ICC must look at both sides in Ivorian strife, says rights group

The International Criminal Court (ICC) must broaden its probe of the violence that ripped Côte d’Ivoire apart in 2010 and 2011 to include violations committed by loyalists of President Alassane Ouattara, says Human Rights Watch.
Since 2011 the Hague-based court’s chief prosecutor, Fatou Bensouda, has been probing a conflict that erupted after former president Laurent Gbagbo refused to concede defeat to Ouattara in a vote the year before.
However, only Gbagbo and figures loyal to him have been charged so far for crimes committed in post-election violence that left at least 3,000 dead.
Gbagbo, in custody in The Hague, is the first former head of state to be prosecuted by the world’s only permanent war crimes tribunal.

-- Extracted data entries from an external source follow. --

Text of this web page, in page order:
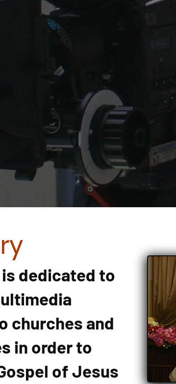
is dedicated to
churches and
in order to
of Jesus
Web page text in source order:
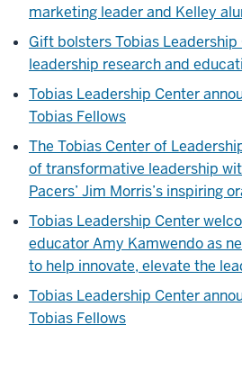
marketing leader and Kelley
Gift bolsters Tobias
leadership research and
Tobias Leadership Center
Tobias Fellows
The Tobias Center of
of transformative leadership
Pacers’ Jim Morris’s inspiring
Tobias Leadership Center
educator Amy Kamwendo as
to help innovate, elevate the
Tobias Leadership Center
Tobias Fellows
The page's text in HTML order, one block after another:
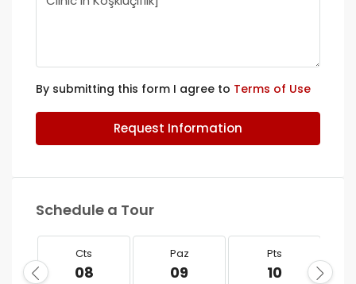
By submitting this form I agree to Terms of Use
Request Information
Schedule a Tour
Cts
08
Paz
09
Pts
10
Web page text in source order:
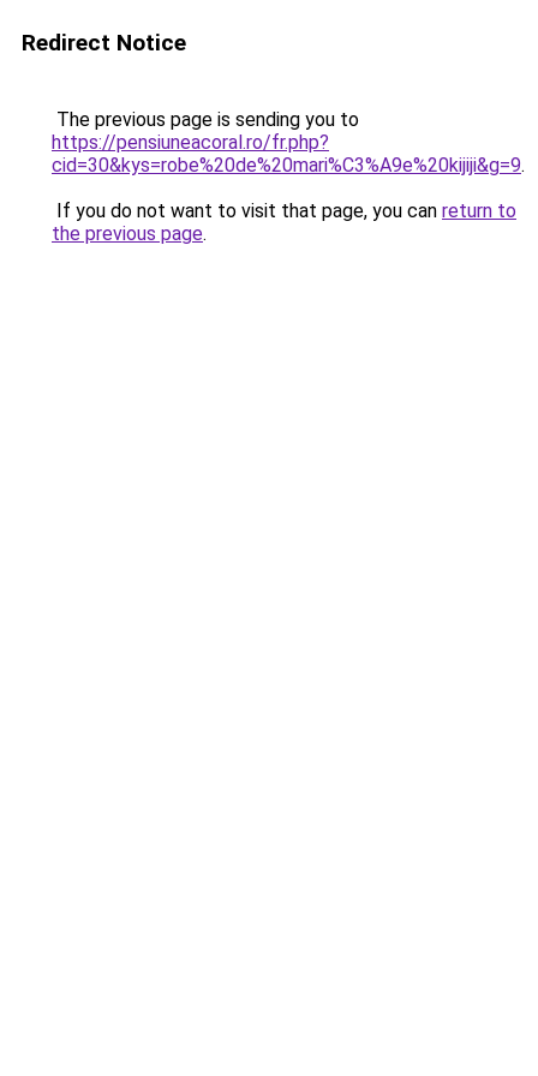
Redirect Notice
The previous page is sending you to
https://pensiuneacoral.ro/fr.php?
cid=30&kys=robe%20de%20mari%C3%A9e%20kijiji&g=9.
If you do not want to visit that page, you can return to
the previous page.
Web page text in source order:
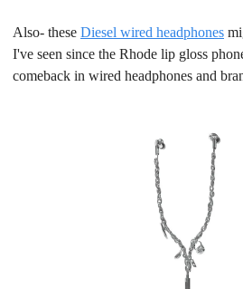
Also- these Diesel wired headphones
I've seen since the Rhode lip gloss
comeback in wired headphones and
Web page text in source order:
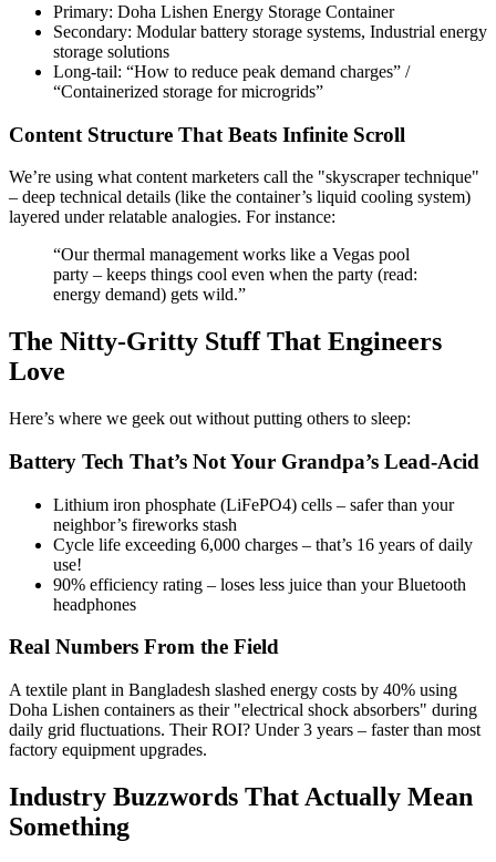
Primary: Doha Lishen Energy Storage Container
Secondary: Modular battery storage systems, Industrial energy
storage solutions
Long-tail: “How to reduce peak demand charges” /
“Containerized storage for microgrids”
Content Structure That Beats Infinite Scroll
We’re using what content marketers call the "skyscraper technique"
– deep technical details (like the container’s liquid cooling system)
layered under relatable analogies. For instance:
“Our thermal management works like a Vegas pool
party – keeps things cool even when the party (read:
energy demand) gets wild.”
The Nitty-Gritty Stuff That Engineers
Love
Here’s where we geek out without putting others to sleep:
Battery Tech That’s Not Your Grandpa’s Lead-Acid
Lithium iron phosphate (LiFePO4) cells – safer than your
neighbor’s fireworks stash
Cycle life exceeding 6,000 charges – that’s 16 years of daily
use!
90% efficiency rating – loses less juice than your Bluetooth
headphones
Real Numbers From the Field
A textile plant in Bangladesh slashed energy costs by 40% using
Doha Lishen containers as their "electrical shock absorbers" during
daily grid fluctuations. Their ROI? Under 3 years – faster than most
factory equipment upgrades.
Industry Buzzwords That Actually Mean
Something
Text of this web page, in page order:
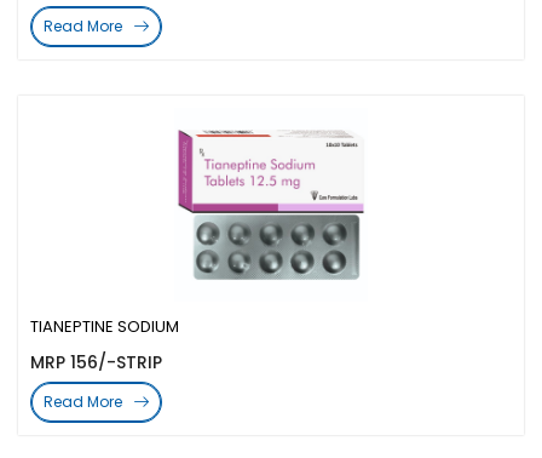
TIANEPTINE SODIUM
MRP 156/-STRIP
Read More
Read More
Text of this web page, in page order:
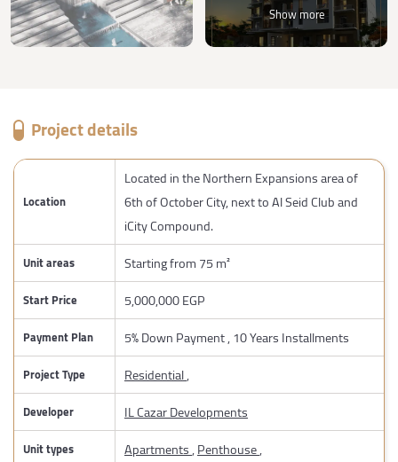
Show more
Project details
Location
Located in the Northern Expansions area of
6th of October City, next to Al Seid Club and
iCity Compound.
Unit areas Starting from 75 m²
Start Price 5,000,000 EGP
Payment Plan 5% Down Payment , 10 Years Installments
Project Type Residential,
Developer IL Cazar Developments
Unit types Apartments,Penthouse,
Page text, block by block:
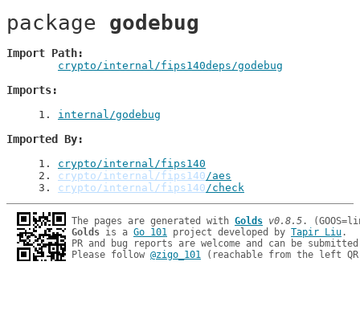
package godebug
Import Path
crypto/internal/fips140deps/godebug
Imports
1 . internal/godebug
Imported By
1 . crypto/internal/fips140
2 . crypto/internal/fips140/aes
3 . crypto/internal/fips140/check
The pages are generated with Golds v0.8.5
Golds is a Go 101 project developed by Tapir Liu.
PR and bug reports are welcome and can be
Please follow @zigo_101 (reachable from the left
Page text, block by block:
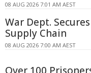
08 AUG 2026 7:01 AM AEST
War Dept.
Supply Chain
08 AUG 2026 7:00 AM AEST
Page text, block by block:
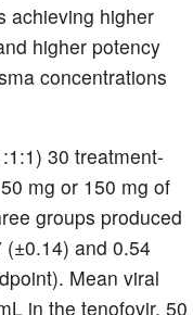
achieving higher
higher potency
concentrations
30 treatment-
mg or 150 mg of
groups produced
and 0.54
Mean viral
in the tenofovir, 50
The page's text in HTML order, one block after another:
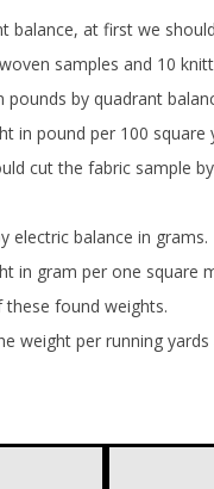
balance, at first we
samples and 10
by quadrant
in pound per 100 square
cut the fabric sample
electric balance in grams.
in gram per one square
found weights.
weight per running
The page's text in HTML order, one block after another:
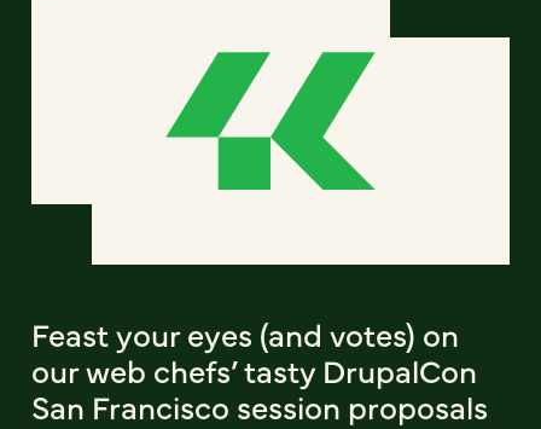
Feast your eyes (and votes) on
our web chefs’ tasty DrupalCon
San Francisco session proposals
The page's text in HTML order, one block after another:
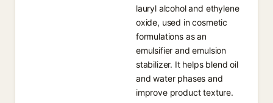
lauryl alcohol and ethylene
oxide, used in cosmetic
formulations as an
emulsifier and emulsion
stabilizer. It helps blend oil
and water phases and
improve product texture.
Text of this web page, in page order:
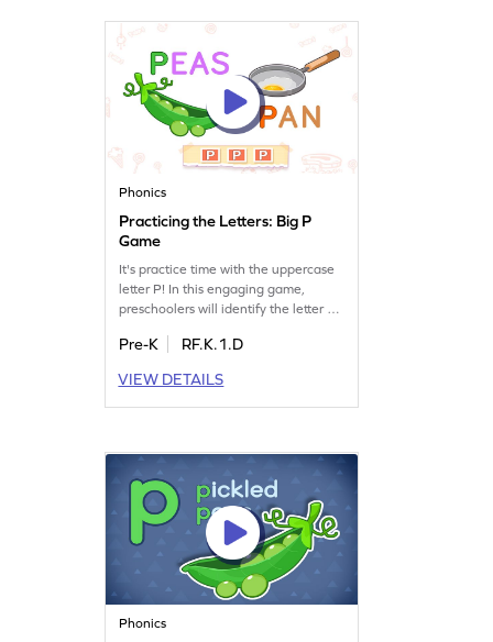
Phonics
Practicing the Letters: Big P
Game
It's practice time with the uppercase
letter P! In this engaging game,
preschoolers will identify the letter P
By playing, children will build their
their understanding of sounds
associated with P. Join the fun and
Pre-K
RF.K.1.D
VIEW DETAILS
Phonics
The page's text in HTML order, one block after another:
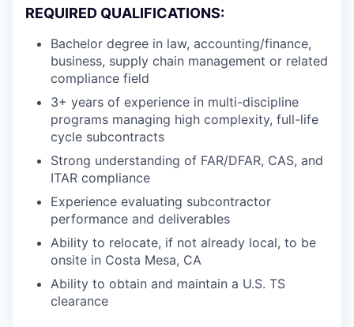
REQUIRED QUALIFICATIONS:
Bachelor degree in law, accounting/finance,
business, supply chain management or related
compliance field
3+ years of experience in multi-discipline
programs managing high complexity, full-life
cycle subcontracts
Strong understanding of FAR/DFAR, CAS, and
ITAR compliance
Experience evaluating subcontractor
performance and deliverables
Ability to relocate, if not already local, to be
onsite in Costa Mesa, CA
Ability to obtain and maintain a U.S. TS
clearance
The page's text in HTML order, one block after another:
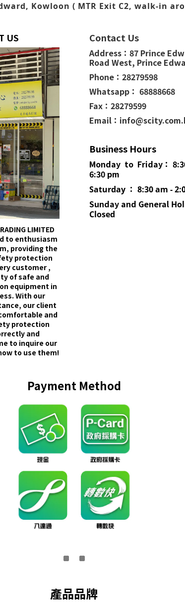
Kowloon ( MTR Exit C2, walk-in
US
LIMITED
to enthusiasm
providing the
protection
customer ,
of safe and
equipment in
With our
our client
and
protection
and
to inquire our
to use them!
Contact Us
Address： 87 Prince
Road West, Prince
Phone： 28279598
Whatsapp： 68888668
Fax：28279599
Email：
Business Hours
Monday to Friday：
6:30 pm
Saturday ： 8:30 am -
Sunday and General
Closed
Payment Method
產品品牌
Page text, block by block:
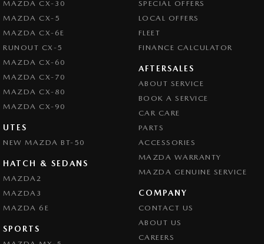
Central Locking - Once Mobile
Chrome Exhaust Tip(s)
Collision Mitigation - Forward (High speed)
Collision Mitigation - Forward (Low speed)
Collision Mitigation - Post Collision Steer/Brake
Collision Mitigation - Reversing
Collision Mitigation - VRU
Collision Warning - Forward
Collision Warning - Rearward
Control - Pedestrian Avoidance with Braking
MAZDA CX-30
MAZDA CX-5
MAZDA CX-6E
RUNOUT CX-5
MAZDA CX-60
MAZDA CX-70
MAZDA CX-80
MAZDA CX-90
UTES
NEW MAZDA BT-50
HATCH & SEDANS
MAZDA2
MAZDA3
MAZDA 6E
SPORTS
SPECIAL OFFERS
LOCAL OFFERS
FLEET
FINANCE CALCULATOR
AFTERSALES
ABOUT SERVICE
BOOK A SERVICE
CAR CARE
PARTS
ACCESSORIES
MAZDA WARRANTY
MAZDA GENUINE SERVICE
COMPANY
CONTACT US
ABOUT US
CAREERS
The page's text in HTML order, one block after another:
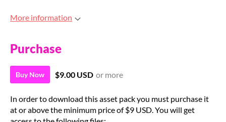
More information
Purchase
Buy Now $9.00 USD or more
In order to download this asset pack you must purchase it
at or above the minimum price of $9 USD. You will get
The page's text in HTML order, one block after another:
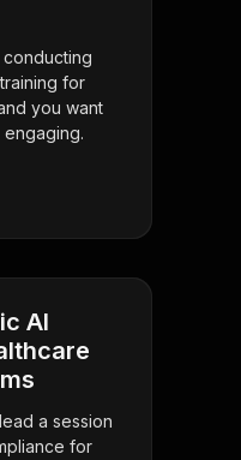
for
you want
AI
a session
for
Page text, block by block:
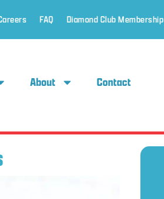
FAQ Diamond Club Membership
About
Contact
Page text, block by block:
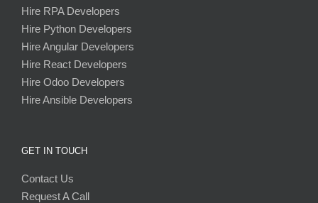
Hire RPA Developers
Hire Python Developers
Hire Angular Developers
Hire React Developers
Hire Odoo Developers
Hire Ansible Developers
GET IN TOUCH
Contact Us
Request A Call
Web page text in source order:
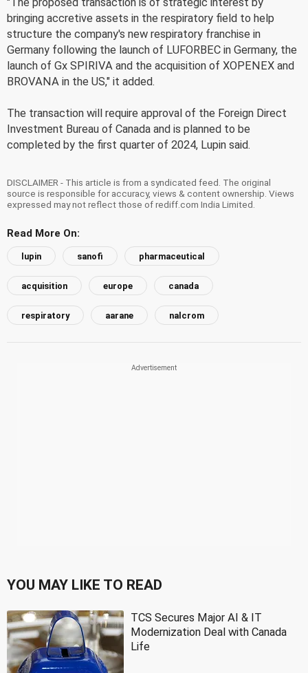
bringing accretive assets in the respiratory field to help
structure the company's new respiratory franchise in
Germany following the launch of LUFORBEC in Germany, the
launch of Gx SPIRIVA and the acquisition of XOPENEX and
BROVANA in the US," it added.
The transaction will require approval of the Foreign Direct
Investment Bureau of Canada and is planned to be
completed by the first quarter of 2024, Lupin said.
DISCLAIMER - This article is from a syndicated feed. The original
source is responsible for accuracy, views & content ownership. Views
expressed may not reflect those of rediff.com India Limited.
Read More On:
lupin sanofi pharmaceutical
acquisition europe canada
respiratory aarane nalcrom
YOU MAY LIKE TO READ
TCS Secures Major AI & IT
Modernization Deal with Canada
Life
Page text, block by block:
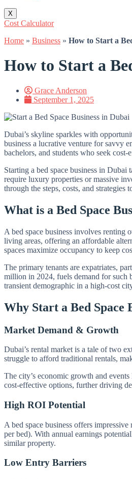
X
Cost Calculator
Home » Business » How to Start a
How to Start a
Grace Anderson
September 1, 2025
Dubai’s skyline sparkles with
business a lucrative venture for savvy
bachelors, and students who seek
Starting a bed space business in
require luxury properties or massive
through the steps, costs, and
What is a Bed Space
A bed space business involves renting
living areas, offering an affordable
spaces maximize occupancy to keep
The primary tenants are expatriates,
million in 2024, fuels demand for such
transient demographic in a high-cost
Why Start a Bed Space
Market Demand & Growth
Dubai’s rental market is a tale of two
struggle to afford traditional rentals,
The city’s economic growth and
cost-effective options, further driving
High ROI Potential
A bed space business offers
per bed). With annual earnings
similar property.
Low Entry Barriers
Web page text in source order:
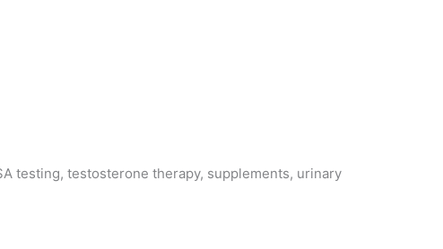
testing, testosterone therapy, supplements, urinary
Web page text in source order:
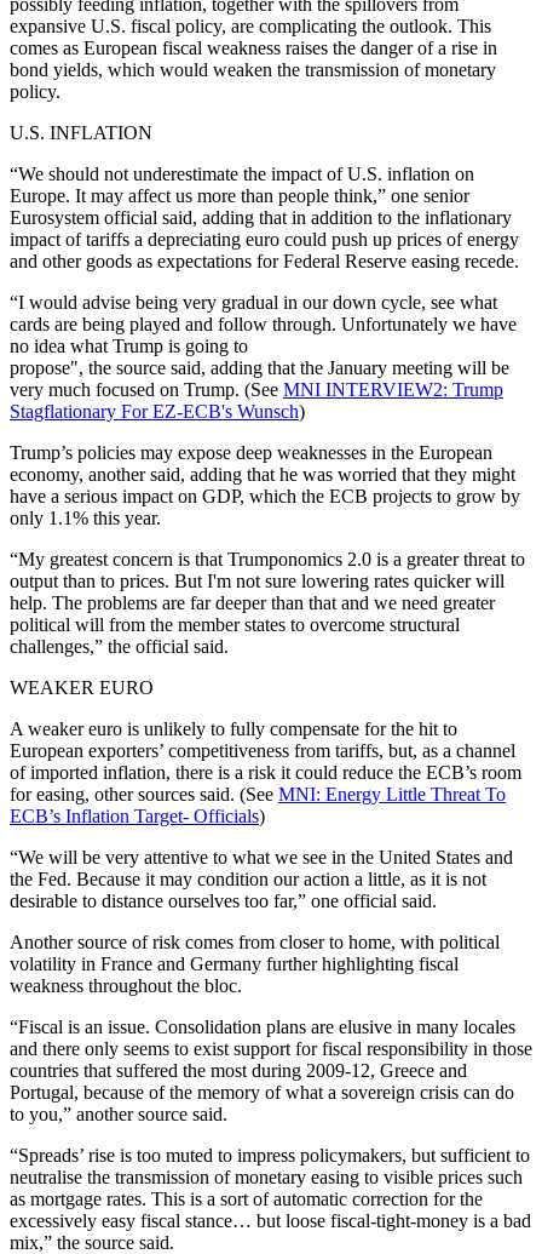
expansive U.S. fiscal policy, are complicating the outlook. This
comes as European fiscal weakness raises the danger of a rise in
bond yields, which would weaken the transmission of monetary
policy.
U.S. INFLATION
“We should not underestimate the impact of U.S. inflation on
Europe. It may affect us more than people think,” one senior
Eurosystem official said, adding that in addition to the inflationary
impact of tariffs a depreciating euro could push up prices of energy
and other goods as expectations for Federal Reserve easing recede.
“I would advise being very gradual in our down cycle, see what
cards are being played and follow through. Unfortunately we have
no idea what Trump is going to
propose", the source said, adding that the January meeting will be
very much focused on Trump. (See MNI INTERVIEW2: Trump
Stagflationary For EZ-ECB's Wunsch)
Trump’s policies may expose deep weaknesses in the European
economy, another said, adding that he was worried that they might
have a serious impact on GDP, which the ECB projects to grow by
only 1.1% this year.
“My greatest concern is that Trumponomics 2.0 is a greater threat to
output than to prices. But I'm not sure lowering rates quicker will
help. The problems are far deeper than that and we need greater
political will from the member states to overcome structural
challenges,” the official said.
WEAKER EURO
A weaker euro is unlikely to fully compensate for the hit to
European exporters’ competitiveness from tariffs, but, as a channel
of imported inflation, there is a risk it could reduce the ECB’s room
for easing, other sources said. (See MNI: Energy Little Threat To
ECB’s Inflation Target- Officials)
“We will be very attentive to what we see in the United States and
the Fed. Because it may condition our action a little, as it is not
desirable to distance ourselves too far,” one official said.
Another source of risk comes from closer to home, with political
volatility in France and Germany further highlighting fiscal
weakness throughout the bloc.
“Fiscal is an issue. Consolidation plans are elusive in many locales
and there only seems to exist support for fiscal responsibility in those
countries that suffered the most during 2009-12, Greece and
Portugal, because of the memory of what a sovereign crisis can do
to you,” another source said.
“Spreads’ rise is too muted to impress policymakers, but sufficient to
neutralise the transmission of monetary easing to visible prices such
as mortgage rates. This is a sort of automatic correction for the
excessively easy fiscal stance… but loose fiscal-tight-money is a bad
mix,” the source said.
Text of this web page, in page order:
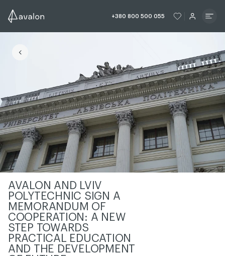
+380 800 500 055 ЧИТАТИ ІСТОРІЮ
ЧИТАТИ
ЧИТАТИ ІСТОРІЮ
AVALON AND LVIV
POLYTECHNIC SIGN A
MEMORANDUM OF
COOPERATION: A NEW
STEP TOWARDS
PRACTICAL EDUCATION
AND THE DEVELOPMENT
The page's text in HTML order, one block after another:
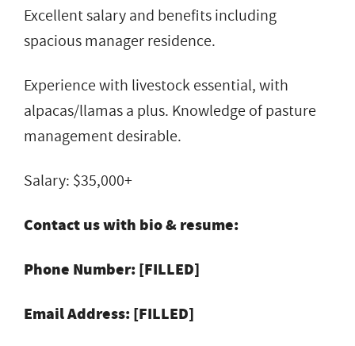
Excellent salary and benefits including
spacious manager residence.
Experience with livestock essential, with
alpacas/llamas a plus. Knowledge of pasture
management desirable.
Salary: $35,000+
Contact us with bio & resume:
Phone Number: [FILLED]
Email Address: [FILLED]

‘It’s absolutely urgent to get started’ with a probe of violence committed by Ouattara loyalists during the war, said Elizabeth M Evenson, senior counsel of Human Rights Watch’s international justice programme. ‘Additional ICC investigations are necessary, but the focus so far on pro-Gbagbo forces has deeply polarised opinion … about the ICC’ within Côte d’Ivoire, she said. The New York-based rights group warned that a failure to expand the scope of the investigations would leave many in Côte d’Ivoire feeling unjustly sidelined.
‘Many victims feel that the court has ignored their suffering,’ Evenson told Agence France Presse (AFP).
Bensouda, a Gambian lawyer, had previously pledged her office would investigate abuses by both sides but had been held back by limited resources, Human Rights Watch said.
Human Rights Watch also released a report, Making Justice Count, which urged the ICC to do more to involve communities affected by the violence in Côte d’Ivoire in its work. It criticised the ICC’s failure to deploy an outreach officer to communicate with affected communities until autumn last year.